Comparing two models using Repeated K-fold Cross Validation I am creating two separate classification models. In order to estimate the performance, I have been using 10-fold cross validation repeated 5 times for each model, resulting in 50 different performance metrics for each model. If I wanted to say for sure that one model's performance was better than another, and that this result is statistically significant, can I calculate the mean of the 50 different runs for each model and then perform a t-test? Are there assumptions being violated if I do this?
 A: Update:
I've been doing some reading the past few days and found a few answers. According to Dietterich's paper "Approximate Statistical Tests for Comparing Supervised Classification Learning Algorithms", standard t-tests have a high type I error (a significant difference is found between the models even when there isn't actually one) when used on cross validated results. According to Nadeau and Bengio's paper "Inference for the Generalization Error", this is due to the underestimation of the variance the samples caused by them not being truly independent - the test data is re-used in other folds.

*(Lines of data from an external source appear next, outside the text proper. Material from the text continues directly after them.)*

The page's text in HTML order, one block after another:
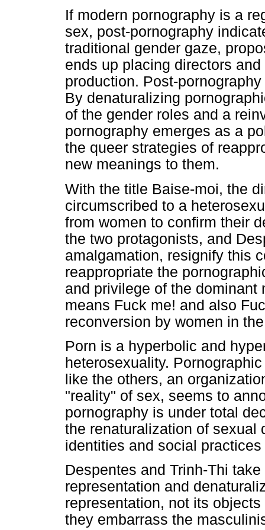
If modern pornography is a
sex, post-pornography
traditional gender gaze,
ends up placing directors
production. Post-
By denaturalizing
of the gender roles and a
pornography emerges as a
the queer strategies of
new meanings to them.
With the title Baise-moi, the
circumscribed to a
from women to confirm their
the two protagonists, and
amalgamation, resignify this
reappropriate the
and privilege of the
means Fuck me! and also
reconversion by women in
Porn is a hyperbolic and
heterosexuality.
like the others, an
"reality" of sex, seems to
pornography is under total
the renaturalization of sexual
identities and social
Despentes and Trinh-Thi
representation and
representation, not its
they embarrass the
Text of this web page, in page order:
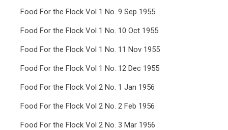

To get around this, I found another paper "Evaluating the replicability of significance tests for comparing learning algorithms" that recommends the use of a "corrected" version of the t-test for repeated k-fold cross validation (which was used in my original models). The corrected version is:
$$t= \frac{\frac{1}{kr}\sum_{i=1}^{k}\sum_{j=1}^{r} x_{ij}}{\sqrt{(\frac{1}{kr} + \frac{n_2}{n_1})\hat{\sigma}^2}}$$
Where $k$ is a given fold, $r$ is the number of repeats, $x_{ij}$ is the difference between models in a given run $j$ and fold $i$. The numerator is an estimate for the mean, while the variance can be estimated as $\hat{\sigma}^2=\frac{1}{kr-1}\sum_{i=1}^{k}\sum_{j=1}^{r}(x_{ij}-m).^2$
(EDIT by @Firebug: $n_1$ is the number of instances used for training, $n_2$ is the number of instances used for testing)
This version seems to be more consistent and replicable in experiments according to the author, so it seems like a safer solution than a naive t-test.